_YOUR GOAL_:
When a line in the records contains the string "should", copy that line.

_DATA FOR PROCESSING_:

------

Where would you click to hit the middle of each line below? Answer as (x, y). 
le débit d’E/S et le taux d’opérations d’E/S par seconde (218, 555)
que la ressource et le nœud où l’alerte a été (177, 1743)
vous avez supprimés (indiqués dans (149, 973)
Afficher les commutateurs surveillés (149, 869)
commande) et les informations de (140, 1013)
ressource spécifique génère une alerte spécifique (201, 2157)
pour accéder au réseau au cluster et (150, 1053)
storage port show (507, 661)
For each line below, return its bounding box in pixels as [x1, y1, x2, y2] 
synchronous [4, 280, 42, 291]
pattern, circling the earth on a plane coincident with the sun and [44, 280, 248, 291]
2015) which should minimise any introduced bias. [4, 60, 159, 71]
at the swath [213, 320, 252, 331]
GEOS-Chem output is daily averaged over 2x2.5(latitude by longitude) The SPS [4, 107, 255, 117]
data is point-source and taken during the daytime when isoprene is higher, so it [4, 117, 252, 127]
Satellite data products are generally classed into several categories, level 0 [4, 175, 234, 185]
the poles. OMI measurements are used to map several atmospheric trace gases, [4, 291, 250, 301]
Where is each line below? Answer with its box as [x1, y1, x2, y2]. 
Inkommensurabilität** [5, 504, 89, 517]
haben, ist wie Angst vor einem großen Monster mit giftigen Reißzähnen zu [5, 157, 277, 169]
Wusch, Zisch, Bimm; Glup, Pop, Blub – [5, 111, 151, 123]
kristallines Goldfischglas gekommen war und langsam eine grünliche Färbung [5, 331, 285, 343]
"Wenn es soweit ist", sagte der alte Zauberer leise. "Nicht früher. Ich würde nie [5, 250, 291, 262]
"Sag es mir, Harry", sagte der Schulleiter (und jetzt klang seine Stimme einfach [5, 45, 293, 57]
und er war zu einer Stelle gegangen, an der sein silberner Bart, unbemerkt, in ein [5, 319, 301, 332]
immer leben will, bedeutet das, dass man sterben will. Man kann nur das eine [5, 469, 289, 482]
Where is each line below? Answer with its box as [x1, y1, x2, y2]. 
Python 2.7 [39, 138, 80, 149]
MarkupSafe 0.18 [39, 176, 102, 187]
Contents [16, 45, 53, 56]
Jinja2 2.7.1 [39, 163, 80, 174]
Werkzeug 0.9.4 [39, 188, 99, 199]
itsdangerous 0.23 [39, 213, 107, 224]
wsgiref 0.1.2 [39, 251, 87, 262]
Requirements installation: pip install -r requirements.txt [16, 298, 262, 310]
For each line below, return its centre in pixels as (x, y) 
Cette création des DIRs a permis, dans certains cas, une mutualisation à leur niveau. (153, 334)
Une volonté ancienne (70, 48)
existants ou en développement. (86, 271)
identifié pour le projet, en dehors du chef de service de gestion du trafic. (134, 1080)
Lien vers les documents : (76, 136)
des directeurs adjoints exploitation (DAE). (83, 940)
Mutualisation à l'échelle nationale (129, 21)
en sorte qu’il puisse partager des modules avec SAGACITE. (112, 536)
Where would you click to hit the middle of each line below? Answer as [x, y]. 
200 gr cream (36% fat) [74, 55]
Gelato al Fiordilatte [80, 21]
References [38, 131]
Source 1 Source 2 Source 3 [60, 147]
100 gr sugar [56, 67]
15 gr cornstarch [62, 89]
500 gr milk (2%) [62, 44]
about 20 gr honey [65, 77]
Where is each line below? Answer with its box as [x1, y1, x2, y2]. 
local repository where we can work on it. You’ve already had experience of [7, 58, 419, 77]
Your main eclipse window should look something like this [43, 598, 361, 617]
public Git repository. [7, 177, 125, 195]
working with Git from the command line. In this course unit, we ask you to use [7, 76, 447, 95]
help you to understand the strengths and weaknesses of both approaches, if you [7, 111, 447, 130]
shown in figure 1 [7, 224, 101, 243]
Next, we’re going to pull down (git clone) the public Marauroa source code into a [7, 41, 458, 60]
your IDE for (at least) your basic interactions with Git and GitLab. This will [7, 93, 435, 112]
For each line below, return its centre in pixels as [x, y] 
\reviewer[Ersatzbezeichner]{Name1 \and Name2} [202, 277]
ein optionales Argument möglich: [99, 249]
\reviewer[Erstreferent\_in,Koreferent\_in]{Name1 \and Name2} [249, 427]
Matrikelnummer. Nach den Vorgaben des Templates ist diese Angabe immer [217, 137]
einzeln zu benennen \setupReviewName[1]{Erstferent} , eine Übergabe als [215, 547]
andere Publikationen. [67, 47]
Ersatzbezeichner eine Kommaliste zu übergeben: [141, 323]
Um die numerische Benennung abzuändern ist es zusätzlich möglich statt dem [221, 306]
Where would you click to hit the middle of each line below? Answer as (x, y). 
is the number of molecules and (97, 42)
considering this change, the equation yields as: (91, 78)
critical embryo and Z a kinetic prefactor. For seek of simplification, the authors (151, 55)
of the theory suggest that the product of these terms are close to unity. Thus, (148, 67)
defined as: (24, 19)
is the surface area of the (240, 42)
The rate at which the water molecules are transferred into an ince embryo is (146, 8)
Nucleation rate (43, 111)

------

_RESULT BELOW_:
2015) which should minimise any introduced bias. [4, 60, 159, 71]
Your main eclipse window should look something like this [43, 598, 361, 617]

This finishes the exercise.